Chronique

Eddie Gomez & Cesarius Alvim

Forever

Eddie Gomez(b), Cesarius Alvim(p)

Label / Distribution : Plus Loin Music / Abeille Musique

Il n’est pas certain, malgré les apparences, que la musique de Forever soit jouée par deux musiciens, tant la part de l’un est aussi celle de l’autre. Tant l’entrelacs des notes ne fait, à tout instant qu’une seule et même phrase, tant la contrebasse et le piano deviennent indistincts, tant les chants sont uniques, tant l’intelligence d’Eddie Gomez et celle de Cesarius Alvim se confondent - tant le voyage qu’ils nous proposent devient le nôtre.

C’est bien ce qui frappe d’emblée : le duo n’est pas une façon de jouer côté à côte, ni même ensemble, avec une écoute réciproque appropriée, aussi intense que possible. Le duo, c’est ici une façon unique d’être deux en étant seuls. Non pas chacun de son côté, mais en formant une nouvelle unité.

Cesarius Alvim s’est toujours référé à Bill Evans. Il a commencé – on l’oublie parfois – par jouer du piano. Puis on l’a découvert à la contrebasse, en duo déjà, avec des pianistes. Comme si les rôles étaient « inversés ». Avec Jean-Pierre Mas, on se souvient notamment de Rue de Lourmel (Owl records). Puis avec Martial Solal. Alvim a immédiatement été un musicien remarquable.
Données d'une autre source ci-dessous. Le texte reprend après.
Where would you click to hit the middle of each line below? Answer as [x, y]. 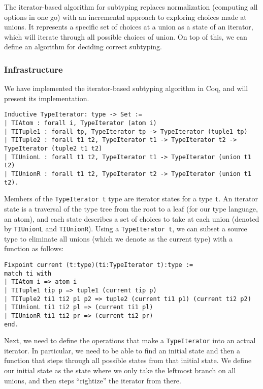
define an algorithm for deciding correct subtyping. [83, 47]
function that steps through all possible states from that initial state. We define [128, 360]
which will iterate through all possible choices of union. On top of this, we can [126, 36]
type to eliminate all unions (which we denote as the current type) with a [119, 238]
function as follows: [34, 248]
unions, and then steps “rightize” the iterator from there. [93, 380]
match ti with [28, 273]
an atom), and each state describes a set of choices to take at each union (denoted [132, 218]
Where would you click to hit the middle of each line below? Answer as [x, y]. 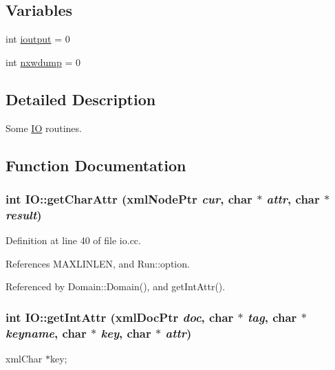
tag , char [272, 317]
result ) [24, 214]
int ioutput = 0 [38, 39]
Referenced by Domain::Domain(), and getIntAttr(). [116, 286]
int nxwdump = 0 [43, 62]
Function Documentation [96, 165]
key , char [126, 333]
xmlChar [24, 359]
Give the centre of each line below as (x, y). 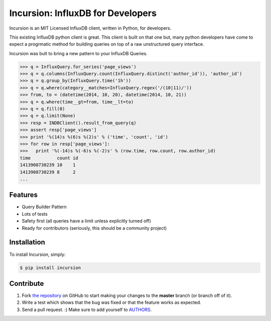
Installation (27, 243)
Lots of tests (35, 214)
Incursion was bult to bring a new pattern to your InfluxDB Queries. (78, 53)
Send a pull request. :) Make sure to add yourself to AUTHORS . (87, 309)
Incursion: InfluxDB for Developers (83, 13)
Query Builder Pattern (44, 207)
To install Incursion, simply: (37, 254)
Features (23, 195)
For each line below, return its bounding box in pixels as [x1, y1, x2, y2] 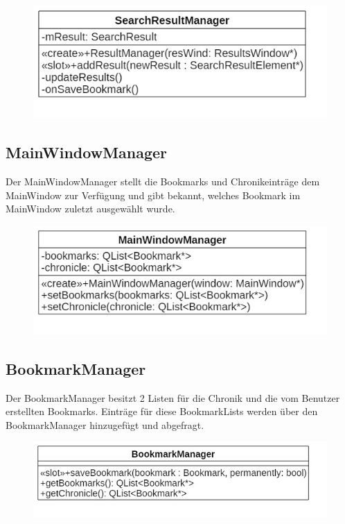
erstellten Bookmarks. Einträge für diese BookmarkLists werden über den [6, 404, 318, 419]
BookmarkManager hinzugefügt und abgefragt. [6, 417, 204, 432]
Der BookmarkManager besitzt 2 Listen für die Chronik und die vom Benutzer [6, 390, 340, 405]
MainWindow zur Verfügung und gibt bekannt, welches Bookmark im [6, 187, 301, 202]
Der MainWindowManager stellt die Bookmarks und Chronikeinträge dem [6, 174, 320, 188]
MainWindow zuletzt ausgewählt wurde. [6, 201, 175, 216]
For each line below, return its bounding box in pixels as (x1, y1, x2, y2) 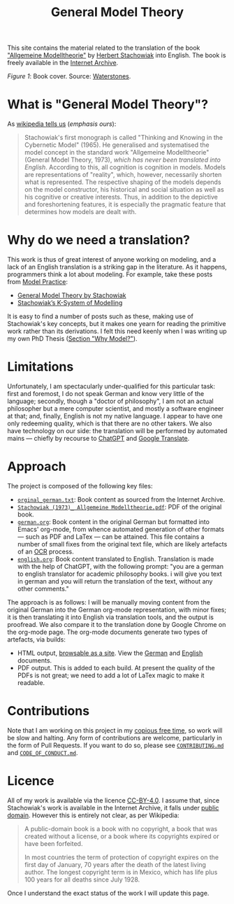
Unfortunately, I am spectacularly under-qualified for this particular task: (7, 382, 215, 390)
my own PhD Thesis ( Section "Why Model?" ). (7, 334, 138, 343)
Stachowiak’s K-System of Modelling (17, 299, 123, 307)
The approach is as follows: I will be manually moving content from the (7, 598, 211, 606)
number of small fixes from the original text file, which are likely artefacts (17, 539, 228, 548)
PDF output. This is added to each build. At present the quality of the (17, 663, 215, 672)
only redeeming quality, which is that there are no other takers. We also (7, 419, 212, 428)
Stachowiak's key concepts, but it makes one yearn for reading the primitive (7, 320, 226, 328)
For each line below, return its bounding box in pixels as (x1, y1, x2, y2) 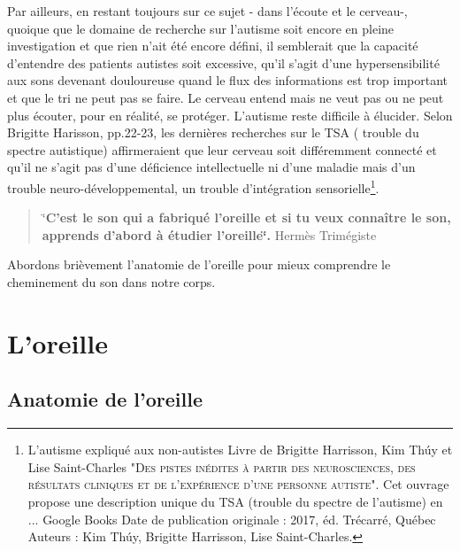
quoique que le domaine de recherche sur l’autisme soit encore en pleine (7, 19, 395, 37)
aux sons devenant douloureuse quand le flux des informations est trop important (7, 71, 448, 89)
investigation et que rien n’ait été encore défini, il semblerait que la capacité (7, 36, 418, 55)
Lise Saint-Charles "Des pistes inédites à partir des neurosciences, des (27, 457, 416, 476)
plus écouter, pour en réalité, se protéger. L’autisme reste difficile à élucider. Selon (7, 105, 453, 124)
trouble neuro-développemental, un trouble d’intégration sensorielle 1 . (7, 175, 379, 197)
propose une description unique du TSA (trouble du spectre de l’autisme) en (27, 492, 443, 510)
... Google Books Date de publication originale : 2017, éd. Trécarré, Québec (27, 509, 436, 528)
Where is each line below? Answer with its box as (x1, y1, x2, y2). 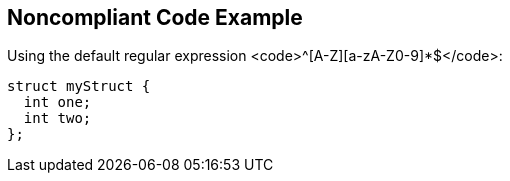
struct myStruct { (7, 78, 151, 95)
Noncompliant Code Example (7, 5, 303, 30)
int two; (23, 110, 92, 127)
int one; (23, 94, 92, 111)

Peut-être parce qu’il faisait résonner sa contrebasse avec une force – une force créatrice, s’entend – rare, qui venait peut-être (mais pouvait-on le comprendre alors ?) de celles qui accompagnaient son pianiste préféré, pour qui on sait qu’elles ont toujours occupé une place essentielle… Puis, il y a quelque vingt-cinq ans, il est revenu à son instrument d’origine. C’était avec Jean-François Jenny-Clark et André Ceccarelli.

Il donne aujourd’hui un duo avec Eddie Gomez, celui qui a le plus longtemps (onze ans selon tous les décomptes) tenu la basse chez Evans, et fut comme l’héritier de Scott LaFaro, de tous les mythes, de toutes les réalités qui l’escortent. Eddie Gomez est un des contrebassistes les plus importants de toute l’histoire du jazz. Et, si son parcours n’est pas celui de « l’avant-scène », ça n’est tout de même pas un hasard s’il a joué avec Paul Bley, Gerry Mulligan, Jim Hall, Miles Davis, Lee Konitz, Charles Mingus, Chick Corea, Lester Bowie, McCoy Tyner, Dizzy Gillespie, John Scofield, Randy ou Michael Brecker, Michel Petrucciani, Kenny Werner, Jack DeJohnette… Ce n’est pas un hasard non plus s’il a fondé Steps Ahead. De toute façon, il suffit d’entendre sa façon unique de faire sonner ses cordes, les éblouissements qu’il imagine, là, au plus haut de ce qui est possible sur cet instrument qui, sous ses doigts, devient vital…

Cesarius Alvim et Eddie Gomez se sont rencontrés en 1988 auprès du trompettiste Eric Le Lann, et leur familiarité musicale, leur appartenance à un univers commun, leur est aussitôt apparue. À l’aune de nos calendriers le temps a passé, certes, jusqu’à ces retrouvailles, à New York, en janvier de cette année. Mais pour eux, c’est comme si la durée n’existait pas vraiment. Comment les années pourraient-elles avoir prise sur la musique, sur une musique qui semble si forte d’elle-même, si puissante dans son évocation, dans sa manière de s’adresser à nous et de nous parler ? Non par une sorte « d’imposition » mais par sa clarté, les lumières irisées, les ombres et leur jeux infinis qu’elle invente, les émotions qu’elle suscite. C’est ainsi que cette musique se donne, comme si elle était là pour toujours. Depuis toujours.